Why are character arrays special (e
Henry Spencer
henry at utzoo.uucp
Wed Feb 15 02:19:06 AEST 1989
In article <1875 at dataio.Data-IO.COM> bright at dataio.Data-IO.COM (Walter Bright) writes:
>The trouble with trigraphs is that they, along with the 'phases of
>translation' rules, require an extra test for each character of source...
>The reason this is a problem is because most of the time spent in a
>compiler is in the reading of source text and splitting it into tokens...

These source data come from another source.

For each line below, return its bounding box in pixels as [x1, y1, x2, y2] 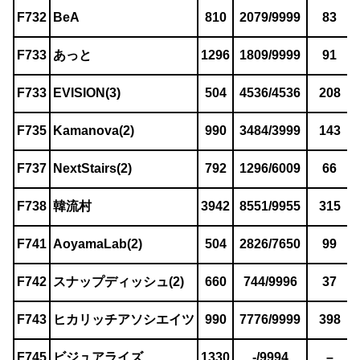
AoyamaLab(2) [53, 237, 142, 252]
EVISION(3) [53, 86, 121, 100]
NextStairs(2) [53, 162, 132, 176]
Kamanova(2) [53, 124, 134, 138]
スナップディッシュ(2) [53, 275, 184, 289]
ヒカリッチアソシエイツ [53, 313, 194, 327]

A compiler that spends most of its time tokenizing source obviously isn't
working very hard at code generation. An optimizing compiler, or even a
non-pessimizing compiler, is not going to be tokenizing-bound, unless
there's been a remarkable leap of compiler technology while I wasn't
watching. Also:
>...(yes, I use profilers).... I'm well aware of the rule that 90% of the
>execution time is spent in 10% of the code. This is true, however, of
>programs BEFORE profiling and fixing of that 10% occurs. Things flatten
>out a lot after that.
How thoroughly flattened is your compiler?
>... I've found in my compiler (Zortech) that ONE extra
>instruction executed per char read slows down the compiler by 5 to 10%.
Hmm, that's 10-20 instructions per character, with C typically about
20 chars/line, and with even a decidedly slow machine delivering an
instruction per microsecond, gives us 2500+ lines/second. Is your
compiler really that fast? I'm surprised.
>It's irritating to have to implement a feature that nobody in their right
>mind is going to use, and that has such a negative impact on the product...
If it's that big a deal, have you considered having a default "no trigraphs"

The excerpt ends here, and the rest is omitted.